Below is logs generated.  I do not see any useful information. Could you
guys point me in a right direction to debug this , our flink jobs do heavy
processing , my understanding is on cancelling flink waits till operator
completes processing to store save point. So is it happening because one of
the operator is hung waiting for resource and is there a way to configure
timeout.


Appreciate your help.



10 Jan 2019 20:36:51,490 INFO org.apache.flink.runtime.taskmanager.Task -
Triggering cancellation of task code Source: control -> control-filter
(1/1) (c6f50328bb09ce1ad389e5ea614fc8a9).
10 Jan 2019 20:36:51,490 INFO org.apache.flink.runtime.taskmanager.Task -
Attempting to cancel task interaction-details (1/1)

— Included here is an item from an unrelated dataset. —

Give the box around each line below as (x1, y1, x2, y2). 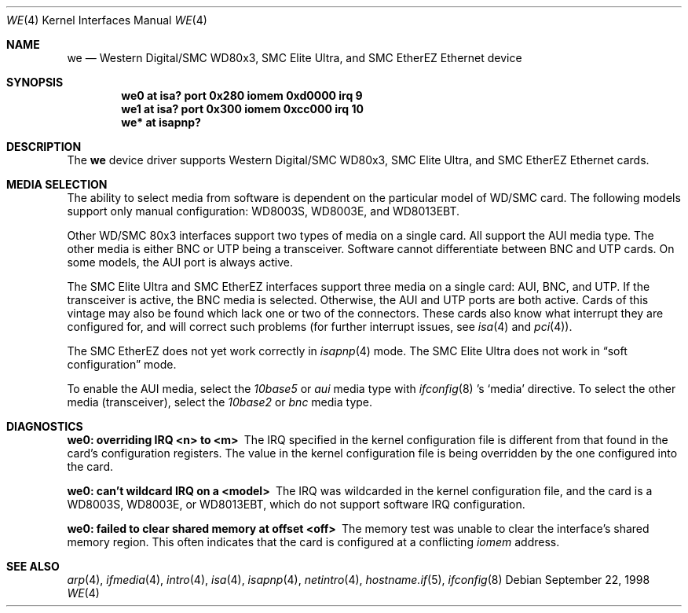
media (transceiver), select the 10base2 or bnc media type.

(dc946a863e34f66a95df3a8e8d540cab).
10 Jan 2019 20:36:51,490 INFO org.apache.flink.runtime.taskmanager.Task -
interaction-details (1/1) (dc946a863e34f66a95df3a8e8d540cab) switched from
RUNNING to CANCELING.
10 Jan 2019 20:36:51,491 INFO org.apache.flink.runtime.taskmanager.Task -
Triggering cancellation of task code interaction-details (1/1)
(dc946a863e34f66a95df3a8e8d540cab).
10 Jan 2019 20:36:51,491 INFO org.apache.flink.runtime.taskmanager.Task -
Attempting to cancel task current-longests (1/1)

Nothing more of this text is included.